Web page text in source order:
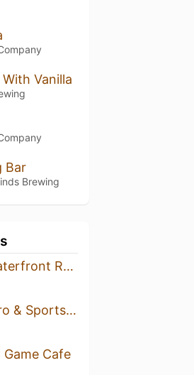
Vanilla
Bar
Brewing
Roosters Waterfront Restaurant AKA Roosters Landing
Anchor Bistro & Sports Bar
Game Cafe
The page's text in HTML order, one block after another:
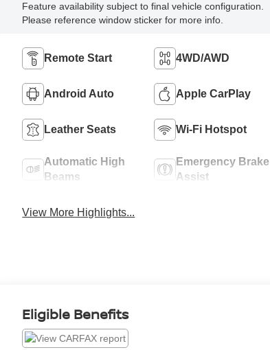
Feature availability subject to final vehicle configuration.
Please reference window sticker for more info.
Remote Start 4WD/AWD
Android Auto Apple CarPlay
Leather Seats Wi-Fi Hotspot
Automatic High
Beams
Emergency Brake
Assist
View More Highlights...
Eligible Benefits
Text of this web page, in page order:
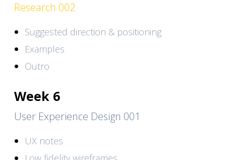
Research 002
Suggested direction & positioning
Examples
Outro
Week 6
User Experience Design 001
UX notes
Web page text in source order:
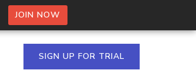
JOIN NOW
SIGN UP FOR TRIAL
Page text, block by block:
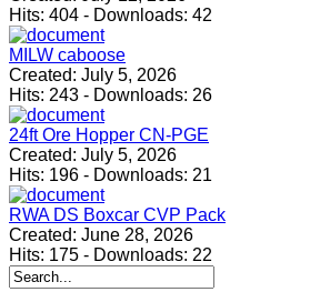
Hits: 404 - Downloads: 42
MILW caboose
Created: July 5, 2026
Hits: 243 - Downloads: 26
24ft Ore Hopper CN-PGE
Created: July 5, 2026
Hits: 196 - Downloads: 21
RWA DS Boxcar CVP Pack
Created: June 28, 2026
Hits: 175 - Downloads: 22
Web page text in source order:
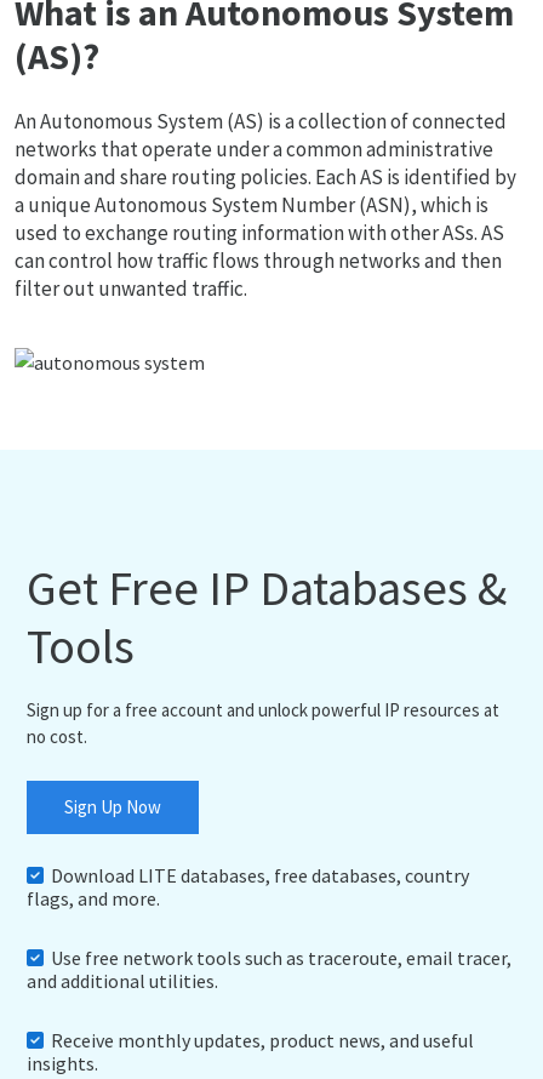
What is an Autonomous System
(AS)?
An Autonomous System (AS) is a collection of connected
networks that operate under a common administrative
domain and share routing policies. Each AS is identified by
a unique Autonomous System Number (ASN), which is
used to exchange routing information with other ASs. AS
can control how traffic flows through networks and then
filter out unwanted traffic.
Get Free IP Databases &
Tools
Sign up for a free account and unlock powerful IP resources at
no cost.
Sign Up Now
Download LITE databases, free databases, country
flags, and more.
Use free network tools such as traceroute, email tracer,
and additional utilities.
Receive monthly updates, product news, and useful
insights.
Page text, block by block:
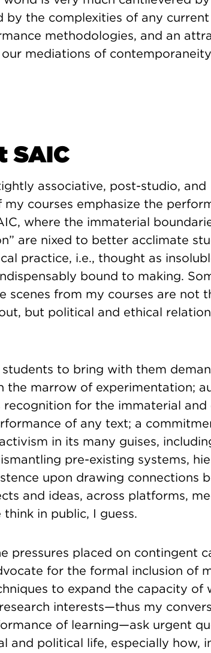
by the complexities of any
methodologies, and an
mediations of
SAIC
associative, post-studio, and
courses emphasize the
where the immaterial
are nixed to better acclimate
practice, i.e., thought as
bound to making.
scenes from my courses are not
but political and ethical
to bring with them
the marrow of experimentation;
recognition for the immaterial and
of any text; a
in its many guises,
pre-existing systems,
upon drawing connections
and ideas, across platforms,
in public, I guess.
pressures placed on contingent
for the formal inclusion of
to expand the capacity of
interests—thus my
of learning—ask urgent
and political life, especially how,
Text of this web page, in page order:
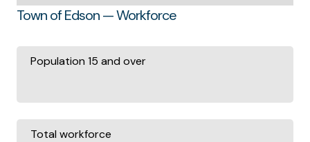
Town of Edson — Workforce
Population 15 and over
Total workforce
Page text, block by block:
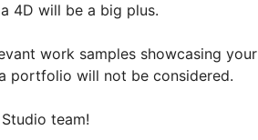
4D will be a big plus.
work samples showcasing your
portfolio will not be considered.
team!
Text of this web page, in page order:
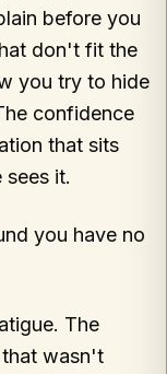
before you
don't fit the
you try to hide
confidence
that sits
it.
you have no
The
wasn't
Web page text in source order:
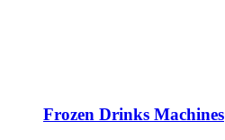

▶ _Required work_
Please restate each entry exactly, but drop any picture it holds.

▶ _Exercise answer_
Web page text in source order:
Vanilla
Bar
Brewing
Roosters Waterfront Restaurant AKA Roosters Landing
Anchor Bistro & Sports Bar
Game Cafe
The page's text in HTML order, one block after another:
Feature availability subject to final vehicle configuration.
Please reference window sticker for more info.
Remote Start 4WD/AWD
Android Auto Apple CarPlay
Leather Seats Wi-Fi Hotspot
Automatic High
Beams
Emergency Brake
Assist
View More Highlights...
Eligible Benefits
Text of this web page, in page order:
Research 002
Suggested direction & positioning
Examples
Outro
Week 6
User Experience Design 001
UX notes
Web page text in source order:
JOIN NOW
SIGN UP FOR TRIAL
Page text, block by block:
Hits: 404 - Downloads: 42
MILW caboose
Created: July 5, 2026
Hits: 243 - Downloads: 26
24ft Ore Hopper CN-PGE
Created: July 5, 2026
Hits: 196 - Downloads: 21
RWA DS Boxcar CVP Pack
Created: June 28, 2026
Hits: 175 - Downloads: 22
Web page text in source order:
What is an Autonomous System
(AS)?
An Autonomous System (AS) is a collection of connected
networks that operate under a common administrative
domain and share routing policies. Each AS is identified by
a unique Autonomous System Number (ASN), which is
used to exchange routing information with other ASs. AS
can control how traffic flows through networks and then
filter out unwanted traffic.
Get Free IP Databases &
Tools
Sign up for a free account and unlock powerful IP resources at
no cost.
Sign Up Now
Download LITE databases, free databases, country
flags, and more.
Use free network tools such as traceroute, email tracer,
and additional utilities.
Receive monthly updates, product news, and useful
insights.
Page text, block by block:
by the complexities of any
methodologies, and an
mediations of
SAIC
associative, post-studio, and
courses emphasize the
where the immaterial
are nixed to better acclimate
practice, i.e., thought as
bound to making.
scenes from my courses are not
but political and ethical
to bring with them
the marrow of experimentation;
recognition for the immaterial and
of any text; a
in its many guises,
pre-existing systems,
upon drawing connections
and ideas, across platforms,
in public, I guess.
pressures placed on contingent
for the formal inclusion of
to expand the capacity of
interests—thus my
of learning—ask urgent
and political life, especially how,
Text of this web page, in page order:
Town of Edson — Workforce
Population 15 and over
Total workforce
Page text, block by block:
4D will be a big plus.
work samples showcasing your
portfolio will not be considered.
team!
Text of this web page, in page order:
before you
don't fit the
you try to hide
confidence
that sits
it.
you have no
The
wasn't
Web page text in source order:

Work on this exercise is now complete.